One of the basic limitations of man is the limitation of time. According to Torres (1983): "...time generates anguish, because from the temporal point of view, the great limiting factor is called death..."
Existential Psychoanalysis, pointed out by Torres (1983) reveals the dimension of the anguish of death: "The anguish itself in us reveals that death and nothingness opposes the deepest and most inevitable tendency of our being", which would be the affirmation of the self same.
Mannoni (1995) searches in Freud for words that speak of man's anguish in the face of death: "... Freud places it either in reaction to an external threat, or as in melancholy, in the course of an internal process. It is always, however, a process that takes place between the self and the severity of the superego."
According to Kastenbaum and Aisenberg (1983) the human being deals with two conceptions in relation to death: the death of the other, of which we are all aware, although it is related to the fear of abandonment; and the conception of death itself, the awareness of finitude, in which we avoid thinking because, for this, we have to face the unknown.
It is the anguish generated when coming into contact with the fatality of death, which makes the human being mobilize to overcome it, triggering for this purpose, various defense mechanisms, expressed through unconscious fantasies about the death. A very common fantasy is that there is an afterlife; that there is a paradisiacal world, watered by the pleasure principle and where there is no suffering; of there being the possibility of returning to the mother's womb, a kind of birth in reverse, where there are no desires and needs. Unlike these pleasurable fantasies, there are those that arouse fear. The individual can relate death to hell. They are persecutory fantasies that have to do with feelings of guilt and remorse. In addition, there are projective identifications with diabolic figures, relating death to a being terrifying, skull-faced, intertwined with fears of annihilation, disintegration and dissolution.
Man is the only animal that is aware of his own death. According to Kovács (1998): "Fear is the most common response to death. The fear of dying is universal and affects all human beings, regardless of age, sex, socioeconomic level and religious beliefs."
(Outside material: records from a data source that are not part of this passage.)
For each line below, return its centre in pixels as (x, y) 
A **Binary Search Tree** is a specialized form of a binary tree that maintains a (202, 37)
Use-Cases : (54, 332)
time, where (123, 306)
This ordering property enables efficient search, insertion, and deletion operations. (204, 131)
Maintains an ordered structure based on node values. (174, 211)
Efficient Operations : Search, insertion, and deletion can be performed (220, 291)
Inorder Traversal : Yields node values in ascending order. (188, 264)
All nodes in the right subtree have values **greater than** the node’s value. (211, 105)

For the Existential Psychoanalysis enunciated by Torres, (1983): "... the fear of death is the basic fear and at the same time the source of all our achievements: everything we do is to transcend death.”
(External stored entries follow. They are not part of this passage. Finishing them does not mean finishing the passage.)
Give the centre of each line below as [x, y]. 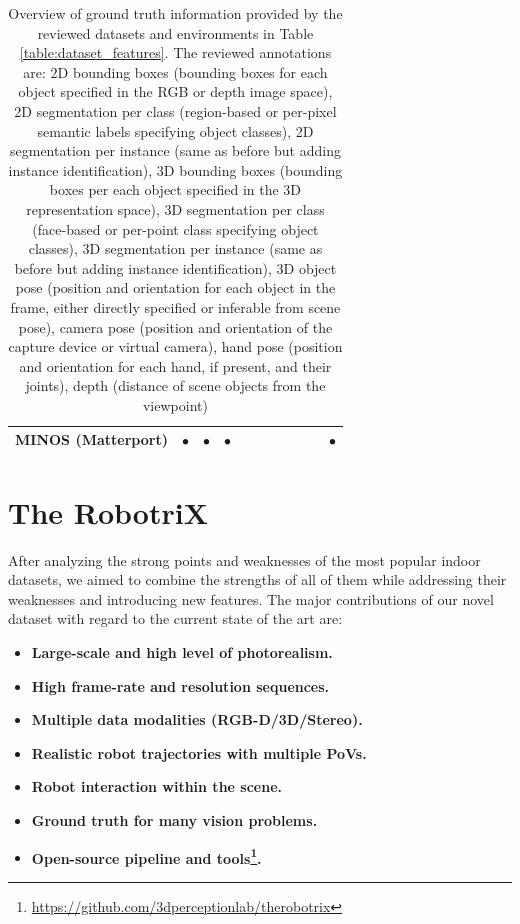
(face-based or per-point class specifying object [175, 228]
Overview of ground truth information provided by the [175, 13]
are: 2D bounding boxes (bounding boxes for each [175, 71]
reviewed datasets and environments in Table [175, 32]
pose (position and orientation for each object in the [175, 287]
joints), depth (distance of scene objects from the [175, 385]
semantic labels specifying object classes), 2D [175, 130]
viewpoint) [175, 404]

He complements this thinking by stating that "all stages of development are actually forms of universal protest against the accident of death."
According to Freud (1917) nobody believes in their own death. Unconsciously, we are convinced of our own immortality. “Our habit is to emphasize the fortuitous causation of death – accident, illness, old age; in this way, we betray an effort to reduce death from a necessity to a fortuitous event.”